How to do a simulate lux/hour exposition per year? (Daylighting for a museum)

Hi everybody,
First of all, I would like to apologise for my poor English and thank all the community because I have learnt a lot by reading the different topics of this forum.
Currently I am working on a lighting project of a museum. I have done several daylight simulations with metrics like SDA, DLA and ASE, but now the museologist have said me that the art pieces cannot receive more than 100000 lux/hour exposition per year. I have been trying different ways to achieve a simulation with these metrics, but I have not get it. Does any of you know how to make a simulation with this metric?
Thank you very much in advance for your time and attention

Your museologist is right. From the perspective of an art exhibit, the annual metrics like sDA, ASE do not work, as practically the amount of degradation to them is likely to be proportional to the amount of radiation that they receive. Unlike people or plants, paintings and sculptures do not require light to subsist.

The simplest metric you can calculate is total annual illumination (TAI). You can find more about it here: http://www.ibpsa.org/proceedings/BSO2016/p1118.pdf

TAI features in other papers of Elenora as well. So, I would suggest doing a bit of searching to locate other papers authored by her. Elenora’s advisor, John Mardaljevic, is one of the foremost exports on daylighting simulations and has done a fair bit of research on impact and quantification of daylight in museums.

I havent had a chance to go through it yet, however, this paper was recommended to me by a colleague last year: https://www.tandfonline.com/doi/pdf/10.1080/19455224.2016.1214610

Thank you Sarith for your answere. I will research about it following the path you suggest, that is seem to me very interesting.
Curiously the case I have to solve is quite similar that the one that appear on the last paper you sent. Thank you very much!

this calculation method is require in order to avoid the material/color degradation due to the light (natural and/or artificial). 10000lux hours per year are the sum of the lux level per hour. Example: if the museum is open 5 hours per day weekly. the total hours per year are 52x7x5 = 1820 hours. So if the requirement are 10000 lux hours per year the max lux per hours is 10000/1820= 5,49 lux
I think you can use the 1st step of 3phase method (that includes both 8760 direct and indirect illuminance per hour) and than you must sum every lux level included in the time of use of the museum hall.

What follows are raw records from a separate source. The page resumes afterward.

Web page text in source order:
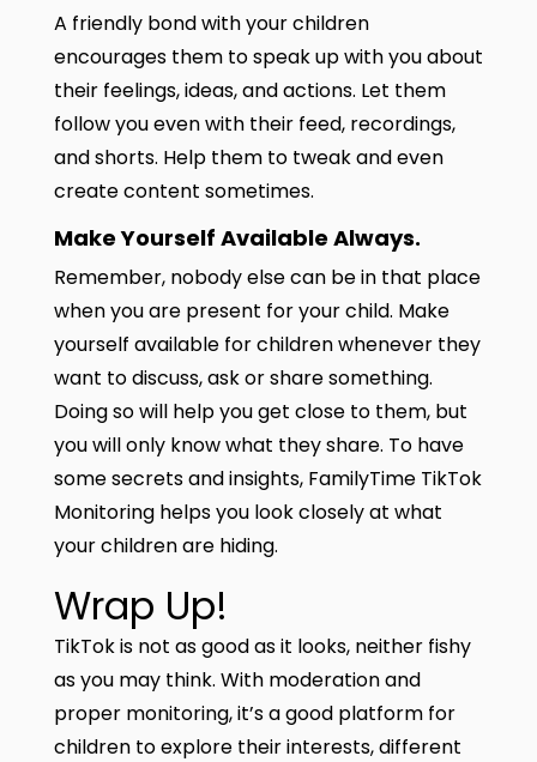
A friendly bond with your children
encourages them to speak up with you about
their feelings, ideas, and actions. Let them
follow you even with their feed, recordings,
and shorts. Help them to tweak and even
create content sometimes.
Make Yourself Available Always.
Remember, nobody else can be in that place
when you are present for your child. Make
yourself available for children whenever they
want to discuss, ask or share something.
Doing so will help you get close to them, but
you will only know what they share. To have
some secrets and insights, FamilyTime TikTok
Monitoring helps you look closely at what
your children are hiding.
Wrap Up!
TikTok is not as good as it looks, neither fishy
as you may think. With moderation and
proper monitoring, it’s a good platform for
children to explore their interests, different
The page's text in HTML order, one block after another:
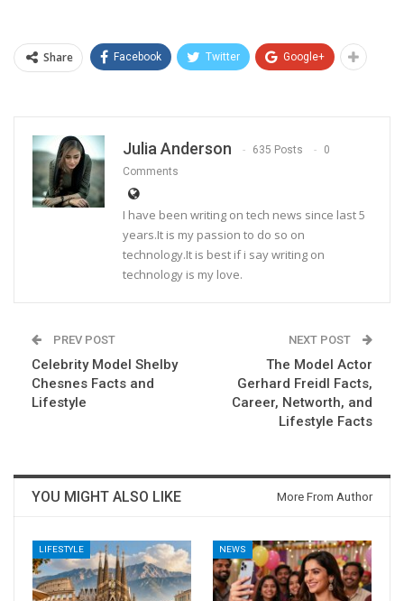
Share Facebook Twitter Google+
Julia Anderson 635 Posts
0
Comments
I have been writing on tech news since last 5
years.It is my passion to do so on
technology.It is best if i say writing on
technology is my love.
PREV POST
Celebrity Model Shelby
Chesnes Facts and
Lifestyle
NEXT POST
The Model Actor
Gerhard Freidl Facts,
Career, Networth, and
Lifestyle Facts
YOU MIGHT ALSO LIKE More From Author
LIFESTYLE NEWS
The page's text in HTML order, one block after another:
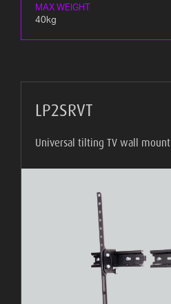
MAX WEIGHT
40kg
LP2SRVT
Universal tilting TV wall mount
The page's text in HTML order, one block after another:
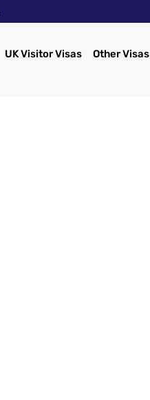
UK Visitor Visas Other Visas
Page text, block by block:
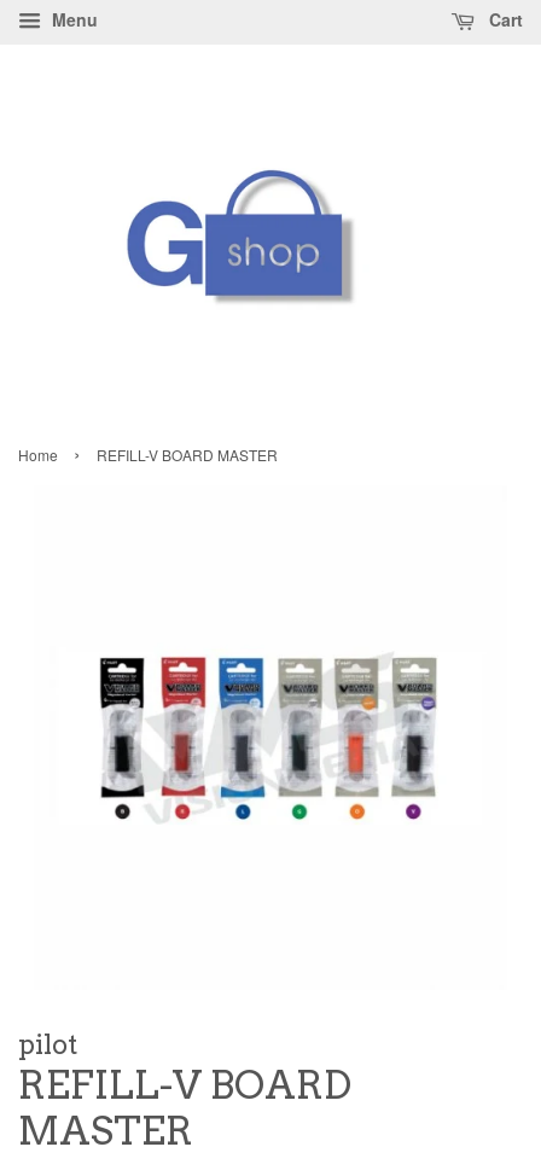
Menu Cart
Home › REFILL-V BOARD MASTER
pilot
REFILL-V BOARD
MASTER
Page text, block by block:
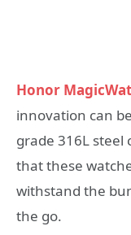
Honor
innovation can
grade 316L steel
that these
withstand the
the go.
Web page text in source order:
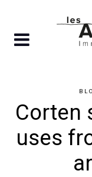
content
Corten
uses
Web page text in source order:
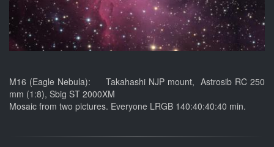
M16 (Eagle Nebula): Takahashi NJP mount, Astrosib RC 250
mm (1:8), Sbig ST 2000XM
Mosaic from two pictures. Everyone LRGB 140:40:40:40 min.
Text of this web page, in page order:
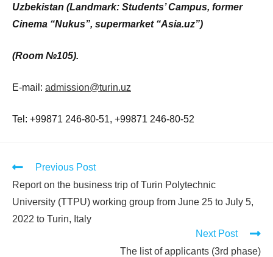
Uzbekistan (Landmark: Students’ Campus, former
Cinema “Nukus”, supermarket “Asia.uz”)
(Room №105).
E-mail: admission@turin.uz
Tel: +99871 246-80-51, +99871 246-80-52
Previous Post
Report on the business trip of Turin Polytechnic
University (TTPU) working group from June 25 to July 5,
2022 to Turin, Italy
Next Post
The list of applicants (3rd phase)
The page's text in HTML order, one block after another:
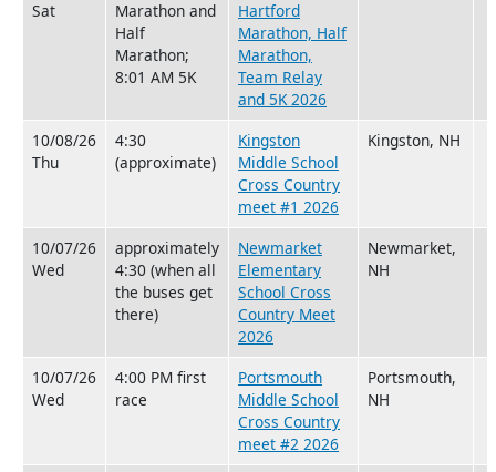
Sat
Marathon and
Half
Marathon;
8:01 AM 5K
Hartford
Marathon, Half
Marathon,
Team Relay
and 5K 2026
10/08/26
Thu
4:30
(approximate)
Kingston
Middle School
Cross Country
meet #1 2026
Kingston, NH
10/07/26
Wed
approximately
4:30 (when all
the buses get
there)
Newmarket
Elementary
School Cross
Country Meet
2026
Newmarket,
NH
10/07/26
Wed
4:00 PM first
race
Portsmouth
Middle School
Cross Country
meet #2 2026
Portsmouth,
NH
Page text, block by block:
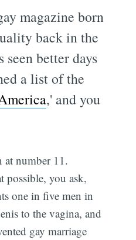
magazine born
back in the
better days
a list of the
,' and you
at number 11.
you ask,
one in five men in
to the vagina, and
gay marriage
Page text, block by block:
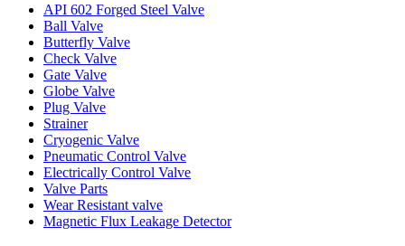
API 602 Forged Steel Valve
Ball Valve
Butterfly Valve
Check Valve
Gate Valve
Globe Valve
Plug Valve
Strainer
Cryogenic Valve
Pneumatic Control Valve
Electrically Control Valve
Valve Parts
Wear Resistant valve
Magnetic Flux Leakage Detector
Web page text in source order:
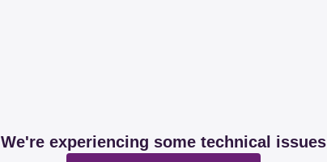
We're experiencing some technical issues
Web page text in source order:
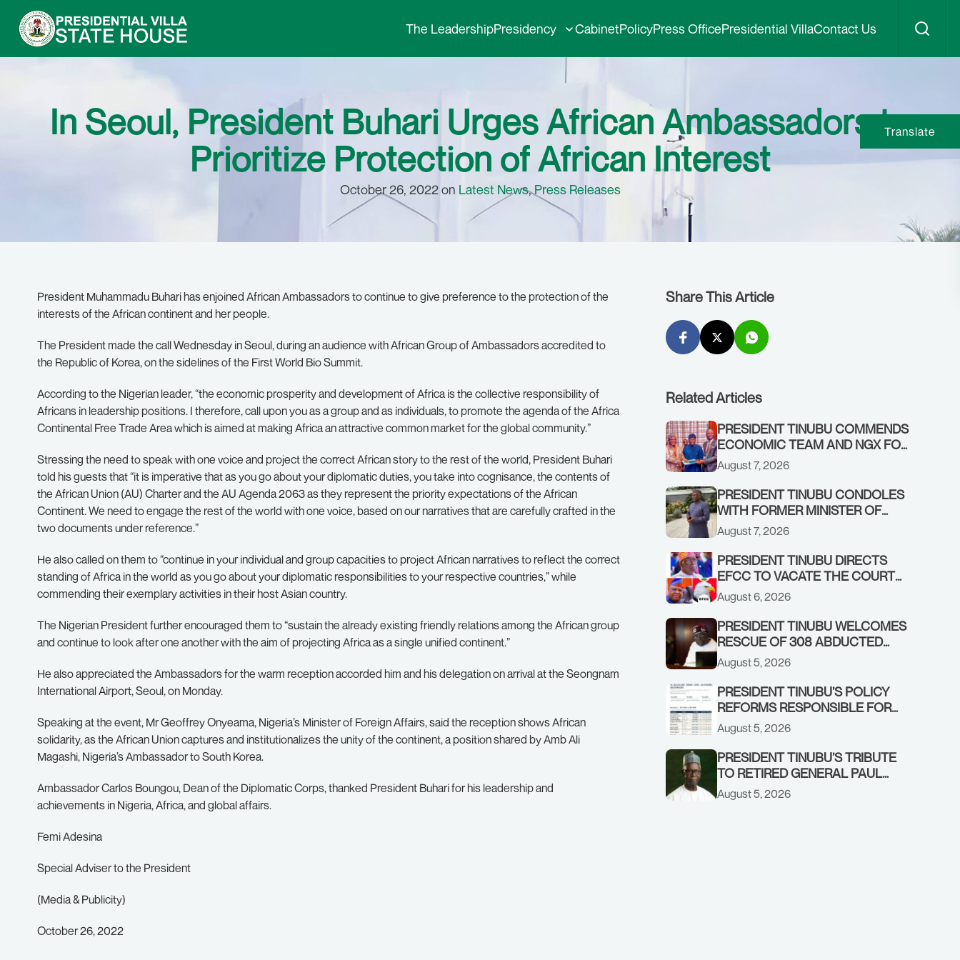
The LeadershipPresidency CabinetPolicyPress OfficePresidential VillaContact Us
In Seoul, President Buhari Urges African Ambassadors to
Prioritize Protection of African Interest
October 26, 2022 on Latest News,Press Releases
President Muhammadu Buhari has enjoined African Ambassadors to continue to give preference to the protection of the
interests of the African continent and her people.
The President made the call Wednesday in Seoul, during an audience with African Group of Ambassadors accredited to
the Republic of Korea, on the sidelines of the First World Bio Summit.
According to the Nigerian leader, “the economic prosperity and development of Africa is the collective responsibility of
Africans in leadership positions. I therefore, call upon you as a group and as individuals, to promote the agenda of the Africa
Continental Free Trade Area which is aimed at making Africa an attractive common market for the global community.”
Stressing the need to speak with one voice and project the correct African story to the rest of the world, President Buhari
told his guests that “it is imperative that as you go about your diplomatic duties, you take into cognisance, the contents of
the African Union (AU) Charter and the AU Agenda 2063 as they represent the priority expectations of the African
Continent. We need to engage the rest of the world with one voice, based on our narratives that are carefully crafted in the
two documents under reference.”
He also called on them to “continue in your individual and group capacities to project African narratives to reflect the correct
standing of Africa in the world as you go about your diplomatic responsibilities to your respective countries,” while
commending their exemplary activities in their host Asian country.
The Nigerian President further encouraged them to “sustain the already existing friendly relations among the African group
and continue to look after one another with the aim of projecting Africa as a single unified continent.”
He also appreciated the Ambassadors for the warm reception accorded him and his delegation on arrival at the Seongnam
International Airport, Seoul, on Monday.
Speaking at the event, Mr Geoffrey Onyeama, Nigeria’s Minister of Foreign Affairs, said the reception shows African
solidarity, as the African Union captures and institutionalizes the unity of the continent, a position shared by Amb Ali
Magashi, Nigeria’s Ambassador to South Korea.
Ambassador Carlos Boungou, Dean of the Diplomatic Corps, thanked President Buhari for his leadership and
achievements in Nigeria, Africa, and global affairs.
Femi Adesina
Special Adviser to the President
(Media & Publicity)
October 26, 2022
Share This Article
Related Articles
PRESIDENT TINUBU COMMENDS
ECONOMIC TEAM AND NGX FOR
STABILISING THE ECONOMY, AND
THE REBOUND OF THE STOCK
MARKET
August 7, 2026
PRESIDENT TINUBU CONDOLES
WITH FORMER MINISTER OF
FINANCE, ADEOSUN FAMILY
OVER PASSING OF ANTHONY
ADENIYI ADEOSUN
August 7, 2026
PRESIDENT TINUBU DIRECTS
EFCC TO VACATE THE COURT
ORDER FREEZING OSUN
GOVERNMENT ACCOUNT
August 6, 2026
PRESIDENT TINUBU WELCOMES
RESCUE OF 308 ABDUCTED
CITIZENS IN KWARA, NIGER
STATES, CALLS FOR STRONGER
EARLY WARNING SYSTEMS
August 5, 2026
PRESIDENT TINUBU’S POLICY
REFORMS RESPONSIBLE FOR
STRONG CORPORATE
PERFORMANCE
August 5, 2026
PRESIDENT TINUBU’S TRIBUTE
TO RETIRED GENERAL PAUL
TARFA AT 85
August 5, 2026
Translate
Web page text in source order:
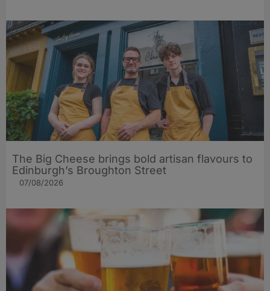
The Big Cheese brings bold artisan flavours to
Edinburgh’s Broughton Street
07/08/2026
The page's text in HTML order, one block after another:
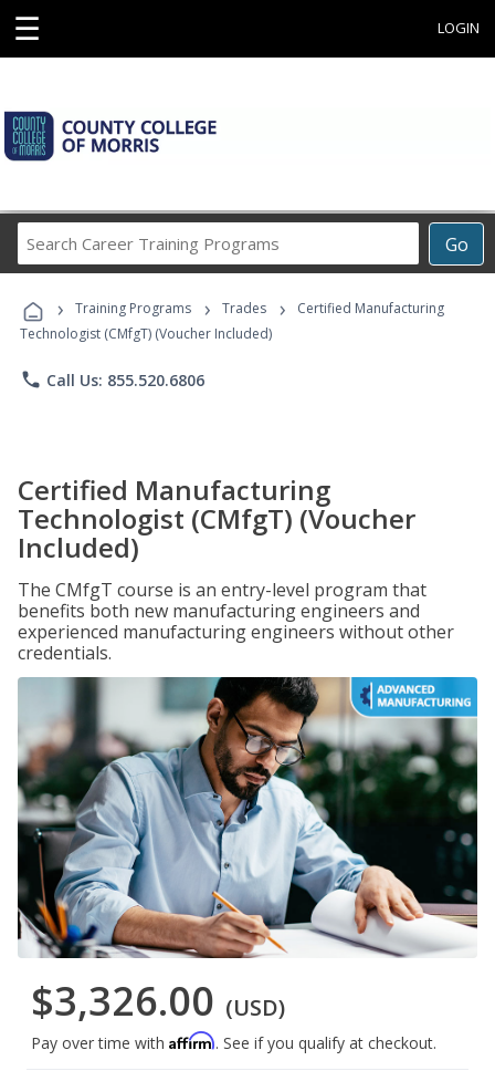
☰ LOGIN
Go
Career
Programs
› Training Programs › Trades ›
Certified Manufacturing
Technologist (CMfgT) (Voucher Included)
phone Call Us: 855.520.6806
Certified Manufacturing
Technologist (CMfgT) (Voucher
Included)
The CMfgT course is an entry-level program that
benefits both new manufacturing engineers and
experienced manufacturing engineers without other
credentials.
$3,326.00 (USD)
Pay over time with Affirm. See if you qualify at checkout.
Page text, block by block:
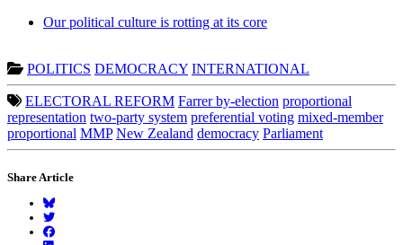
Our political culture is rotting at its core
POLITICS DEMOCRACY INTERNATIONAL
ELECTORAL REFORM Farrer by-election proportional
representation two-party system preferential voting mixed-member
proportional MMP New Zealand democracy Parliament
Share Article
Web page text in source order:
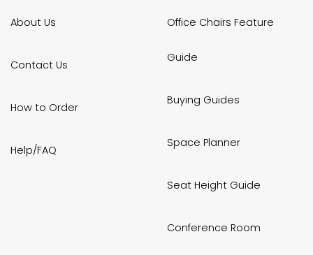
About Us
Contact Us
How to Order
Help/FAQ
Office Chairs Feature
Guide
Buying Guides
Space Planner
Seat Height Guide
Conference Room

The better choice is to use daylight coefficient recipe (2-phase) method which has a more accurate calculation for direct daylight contribution.

Thank you for all of your comments, they have been really useful for me to understand the Total Annual Illuminance concept.

I have made the grasshopper definition I attach to this reply. It takes all the lux of all the hour of the year, and it made a mass addition. It is very basic (materials and windows are not defined yet) and the way of defining occupancy is a little bit “rudimentary”, but I have not been able to get another way (I still learning to use and understand all the components). I would be very grateful if you could give me your opinion, especially in the aspect of the correctness of the calculations. Do you think this grasshopper definition is correct for calculating TAI? Do you know any other way better to do it?

Thank you very much, I really appreciate your help.

lx_hour_year_for asking.gh (482.3 KB)

I’m trying to do the same thing as Azagari, but using Honeybee 1.1/1.2. I want to calculate Total Annual Illumination and various other illuminance metrics such as average illuminance etc. Honeybee 1.1 and 1.2 don’t seem to have a component like the Legacy plugin which gives illuminance values for each analysis grid point as an output. How would one go about calculating TAI with Honeybee 1.1/1.2?

My thought was that I could use the resulting .ill file from annual daylight simulations, since the ‘HB Annual Daylight’ component gives the following description of the ‘results’ output: “Folder with raw results files (.ill) that contain illuminance matrices.”. However, I don’t fully understand the contents of this file. I’d expect it to contain [number of analysis points] * [number of hours in analysis period] number of values, but there seems to be far less. Have I understood the contents of the results .ill file wrong?

Any guidence would be much appreciated!